======== Data shown

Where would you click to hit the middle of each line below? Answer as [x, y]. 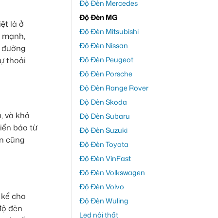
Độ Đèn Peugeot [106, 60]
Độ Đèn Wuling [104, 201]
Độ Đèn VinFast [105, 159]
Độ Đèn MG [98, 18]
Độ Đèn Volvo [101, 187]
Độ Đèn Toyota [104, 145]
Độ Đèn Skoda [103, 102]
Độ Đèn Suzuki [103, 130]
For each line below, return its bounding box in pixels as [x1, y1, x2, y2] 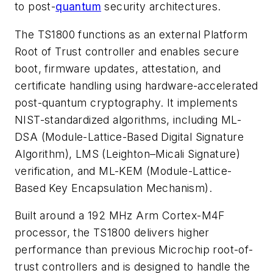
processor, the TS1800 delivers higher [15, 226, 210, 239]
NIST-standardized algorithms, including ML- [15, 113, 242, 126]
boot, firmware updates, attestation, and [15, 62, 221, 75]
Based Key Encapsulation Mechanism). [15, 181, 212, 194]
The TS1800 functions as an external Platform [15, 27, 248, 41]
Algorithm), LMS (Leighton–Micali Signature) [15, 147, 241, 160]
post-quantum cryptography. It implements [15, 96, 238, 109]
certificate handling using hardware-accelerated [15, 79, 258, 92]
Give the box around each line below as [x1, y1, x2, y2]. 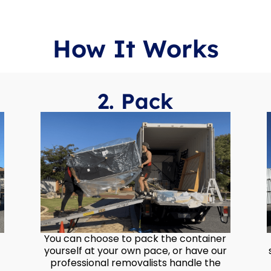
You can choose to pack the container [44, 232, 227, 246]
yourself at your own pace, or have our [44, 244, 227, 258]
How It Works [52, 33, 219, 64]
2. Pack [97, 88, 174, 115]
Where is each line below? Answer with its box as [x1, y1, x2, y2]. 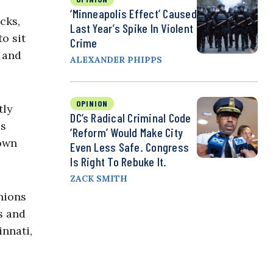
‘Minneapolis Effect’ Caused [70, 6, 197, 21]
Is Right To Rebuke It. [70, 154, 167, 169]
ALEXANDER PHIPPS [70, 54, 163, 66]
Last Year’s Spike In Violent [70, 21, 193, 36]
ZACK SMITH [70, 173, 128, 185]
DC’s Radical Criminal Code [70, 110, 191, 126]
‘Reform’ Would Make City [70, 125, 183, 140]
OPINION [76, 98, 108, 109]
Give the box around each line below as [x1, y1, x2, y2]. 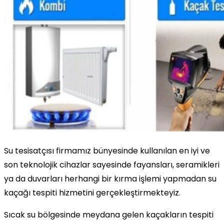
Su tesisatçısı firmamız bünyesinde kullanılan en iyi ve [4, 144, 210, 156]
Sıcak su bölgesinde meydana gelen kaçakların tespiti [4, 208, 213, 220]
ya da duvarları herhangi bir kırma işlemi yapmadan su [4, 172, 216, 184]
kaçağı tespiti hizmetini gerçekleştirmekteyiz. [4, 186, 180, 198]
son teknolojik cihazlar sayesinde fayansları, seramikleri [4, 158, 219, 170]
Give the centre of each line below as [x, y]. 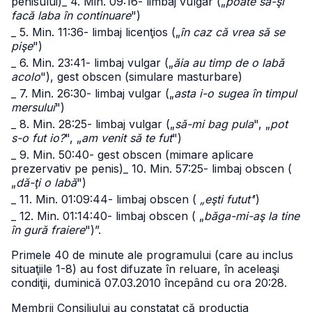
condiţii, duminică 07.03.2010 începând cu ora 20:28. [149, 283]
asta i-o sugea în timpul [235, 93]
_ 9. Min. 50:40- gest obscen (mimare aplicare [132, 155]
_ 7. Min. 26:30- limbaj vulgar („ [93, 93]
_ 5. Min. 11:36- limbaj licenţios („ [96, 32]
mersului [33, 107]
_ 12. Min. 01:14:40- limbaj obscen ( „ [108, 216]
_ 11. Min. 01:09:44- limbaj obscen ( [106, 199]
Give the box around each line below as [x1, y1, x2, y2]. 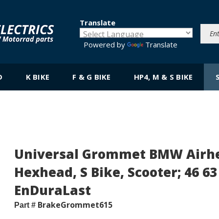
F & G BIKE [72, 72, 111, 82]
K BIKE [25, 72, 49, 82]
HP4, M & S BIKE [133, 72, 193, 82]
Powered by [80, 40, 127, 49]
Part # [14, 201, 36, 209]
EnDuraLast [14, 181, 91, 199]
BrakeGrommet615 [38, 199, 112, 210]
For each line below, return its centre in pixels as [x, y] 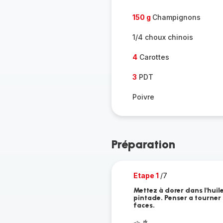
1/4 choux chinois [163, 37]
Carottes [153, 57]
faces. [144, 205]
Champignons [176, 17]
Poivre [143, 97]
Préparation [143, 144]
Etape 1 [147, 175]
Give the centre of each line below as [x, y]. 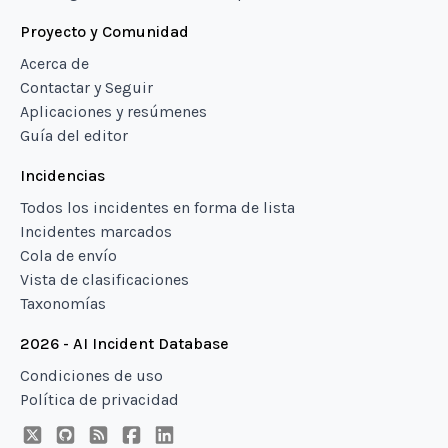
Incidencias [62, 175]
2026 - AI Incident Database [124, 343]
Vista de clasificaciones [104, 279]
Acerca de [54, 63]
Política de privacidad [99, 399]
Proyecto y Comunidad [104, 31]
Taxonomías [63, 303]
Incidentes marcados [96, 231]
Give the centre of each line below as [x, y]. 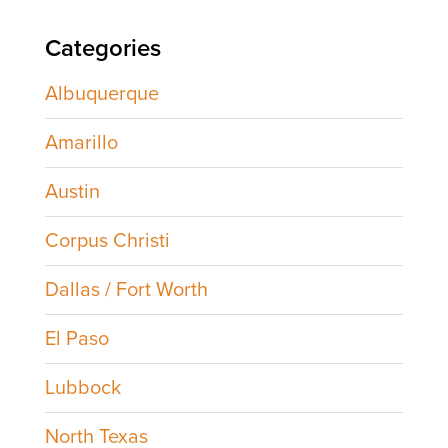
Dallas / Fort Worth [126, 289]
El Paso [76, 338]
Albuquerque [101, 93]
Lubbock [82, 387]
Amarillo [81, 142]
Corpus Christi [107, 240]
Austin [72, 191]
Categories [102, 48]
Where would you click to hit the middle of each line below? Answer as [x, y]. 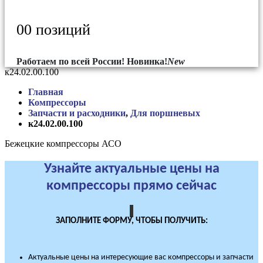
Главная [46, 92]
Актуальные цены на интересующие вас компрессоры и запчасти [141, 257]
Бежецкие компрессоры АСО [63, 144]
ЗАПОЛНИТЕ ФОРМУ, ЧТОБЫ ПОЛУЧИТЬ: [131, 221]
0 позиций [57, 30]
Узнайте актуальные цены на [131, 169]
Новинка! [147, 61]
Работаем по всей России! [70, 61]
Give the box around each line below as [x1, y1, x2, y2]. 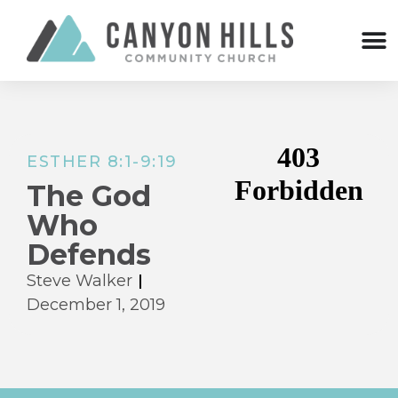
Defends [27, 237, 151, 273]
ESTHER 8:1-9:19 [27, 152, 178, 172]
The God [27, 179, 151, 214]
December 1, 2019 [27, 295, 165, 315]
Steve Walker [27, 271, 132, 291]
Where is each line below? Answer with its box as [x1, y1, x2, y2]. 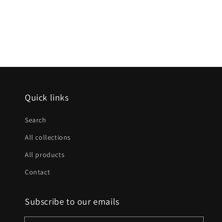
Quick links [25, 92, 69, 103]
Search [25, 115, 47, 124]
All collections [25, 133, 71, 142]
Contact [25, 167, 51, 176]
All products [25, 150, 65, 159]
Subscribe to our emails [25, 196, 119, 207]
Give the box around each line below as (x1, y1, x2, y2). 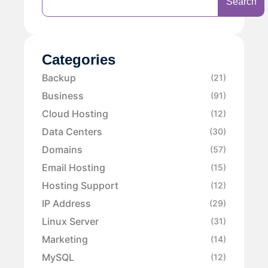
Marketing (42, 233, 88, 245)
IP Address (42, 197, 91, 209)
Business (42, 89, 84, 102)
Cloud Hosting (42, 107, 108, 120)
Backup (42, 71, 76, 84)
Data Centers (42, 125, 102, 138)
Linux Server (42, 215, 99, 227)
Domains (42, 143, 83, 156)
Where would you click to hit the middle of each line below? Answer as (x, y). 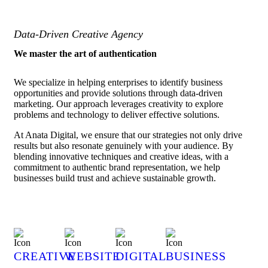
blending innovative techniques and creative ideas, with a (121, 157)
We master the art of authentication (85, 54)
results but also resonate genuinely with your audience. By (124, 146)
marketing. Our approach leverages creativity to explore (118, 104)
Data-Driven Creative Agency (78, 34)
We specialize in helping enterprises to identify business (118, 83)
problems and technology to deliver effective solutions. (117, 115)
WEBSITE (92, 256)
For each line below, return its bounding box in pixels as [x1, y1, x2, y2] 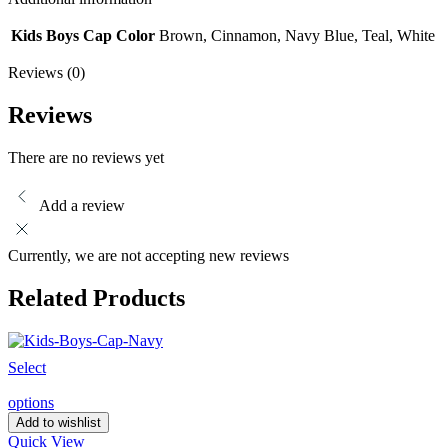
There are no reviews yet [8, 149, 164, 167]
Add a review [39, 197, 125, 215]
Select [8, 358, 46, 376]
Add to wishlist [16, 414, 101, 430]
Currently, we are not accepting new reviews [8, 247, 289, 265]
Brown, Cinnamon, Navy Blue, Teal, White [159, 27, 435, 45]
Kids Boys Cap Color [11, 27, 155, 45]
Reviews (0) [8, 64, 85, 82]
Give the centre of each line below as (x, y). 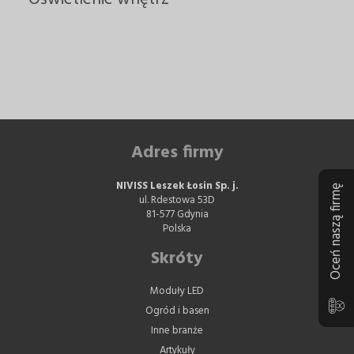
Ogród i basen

================
======== Data shown

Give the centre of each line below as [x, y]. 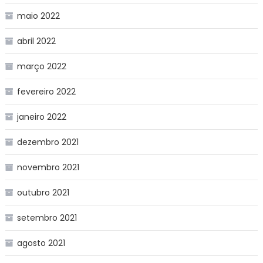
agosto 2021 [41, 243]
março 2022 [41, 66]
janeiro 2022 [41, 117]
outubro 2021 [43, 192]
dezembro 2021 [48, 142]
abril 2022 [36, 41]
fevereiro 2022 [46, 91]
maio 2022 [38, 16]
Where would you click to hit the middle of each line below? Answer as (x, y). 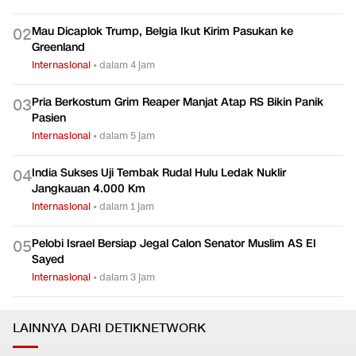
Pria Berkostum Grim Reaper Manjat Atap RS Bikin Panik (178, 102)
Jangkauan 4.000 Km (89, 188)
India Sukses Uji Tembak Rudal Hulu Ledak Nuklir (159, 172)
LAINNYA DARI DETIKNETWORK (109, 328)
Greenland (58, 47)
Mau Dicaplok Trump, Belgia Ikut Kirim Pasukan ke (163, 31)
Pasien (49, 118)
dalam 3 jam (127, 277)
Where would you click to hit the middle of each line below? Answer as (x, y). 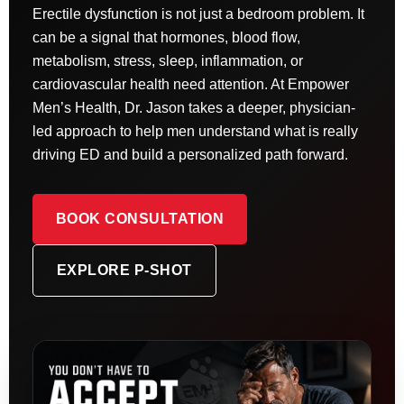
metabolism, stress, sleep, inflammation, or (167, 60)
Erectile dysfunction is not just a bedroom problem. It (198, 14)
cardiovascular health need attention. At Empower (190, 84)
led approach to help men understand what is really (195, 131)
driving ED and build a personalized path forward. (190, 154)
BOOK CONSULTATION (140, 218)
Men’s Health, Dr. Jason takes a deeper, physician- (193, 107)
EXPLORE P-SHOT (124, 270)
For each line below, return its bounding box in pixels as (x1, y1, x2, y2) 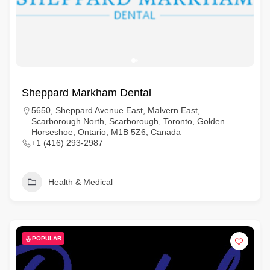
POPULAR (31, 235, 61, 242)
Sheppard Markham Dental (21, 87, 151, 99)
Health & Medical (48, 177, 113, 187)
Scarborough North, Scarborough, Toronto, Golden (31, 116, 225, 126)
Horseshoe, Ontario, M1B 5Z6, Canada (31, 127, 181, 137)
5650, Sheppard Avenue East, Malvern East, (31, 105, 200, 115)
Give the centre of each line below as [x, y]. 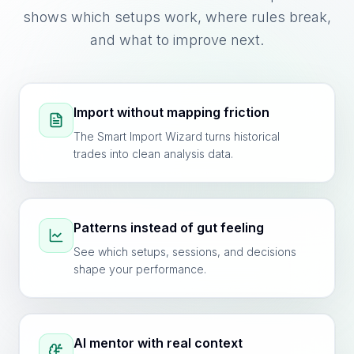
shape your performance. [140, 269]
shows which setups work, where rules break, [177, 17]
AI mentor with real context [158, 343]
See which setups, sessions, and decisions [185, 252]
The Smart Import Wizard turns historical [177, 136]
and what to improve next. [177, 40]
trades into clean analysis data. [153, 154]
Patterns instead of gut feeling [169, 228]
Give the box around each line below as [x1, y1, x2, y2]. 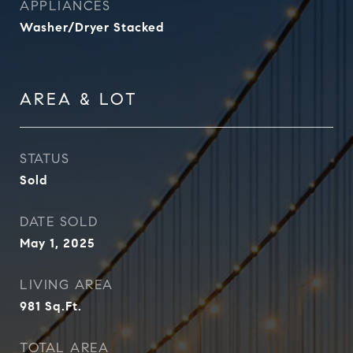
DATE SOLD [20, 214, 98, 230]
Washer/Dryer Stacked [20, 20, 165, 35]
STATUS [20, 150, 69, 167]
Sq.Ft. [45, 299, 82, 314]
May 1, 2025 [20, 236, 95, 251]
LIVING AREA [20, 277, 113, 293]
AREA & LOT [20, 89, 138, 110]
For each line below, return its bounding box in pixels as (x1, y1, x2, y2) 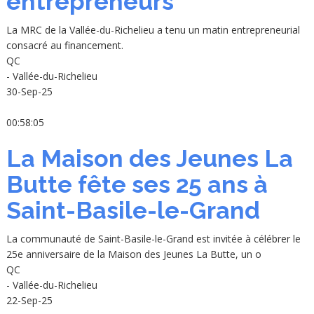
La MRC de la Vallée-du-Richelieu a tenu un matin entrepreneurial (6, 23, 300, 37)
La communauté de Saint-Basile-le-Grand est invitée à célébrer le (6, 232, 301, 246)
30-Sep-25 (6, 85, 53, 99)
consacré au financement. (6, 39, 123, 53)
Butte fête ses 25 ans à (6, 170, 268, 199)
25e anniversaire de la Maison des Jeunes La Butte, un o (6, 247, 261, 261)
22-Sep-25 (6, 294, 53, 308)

================
======== Data shown

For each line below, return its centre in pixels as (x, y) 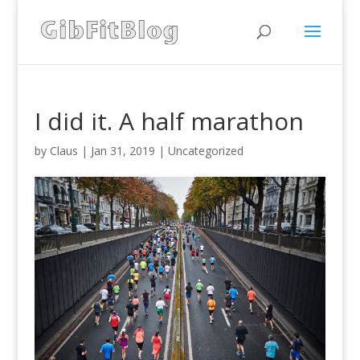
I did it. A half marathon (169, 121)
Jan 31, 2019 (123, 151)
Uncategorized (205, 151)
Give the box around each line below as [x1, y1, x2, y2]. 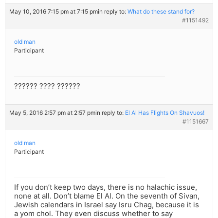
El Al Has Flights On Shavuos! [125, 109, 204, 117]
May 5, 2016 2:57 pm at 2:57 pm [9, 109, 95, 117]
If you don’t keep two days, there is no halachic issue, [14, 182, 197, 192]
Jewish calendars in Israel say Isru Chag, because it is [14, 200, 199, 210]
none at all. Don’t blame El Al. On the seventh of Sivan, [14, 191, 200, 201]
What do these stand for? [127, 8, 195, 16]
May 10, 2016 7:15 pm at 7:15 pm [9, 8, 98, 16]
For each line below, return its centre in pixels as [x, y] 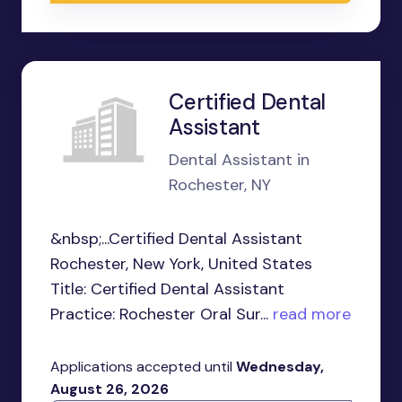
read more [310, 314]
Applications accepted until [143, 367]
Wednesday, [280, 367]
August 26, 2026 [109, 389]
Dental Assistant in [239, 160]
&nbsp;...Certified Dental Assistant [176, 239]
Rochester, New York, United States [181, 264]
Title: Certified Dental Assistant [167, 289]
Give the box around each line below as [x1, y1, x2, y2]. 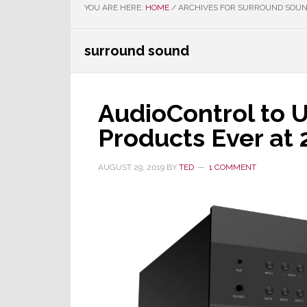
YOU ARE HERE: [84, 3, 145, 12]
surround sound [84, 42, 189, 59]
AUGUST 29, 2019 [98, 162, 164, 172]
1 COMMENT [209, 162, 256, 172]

================

Exercise instructions: If a line in the records contains the string "tespiti", include it in the count; report that count alone.

Problem solution: 2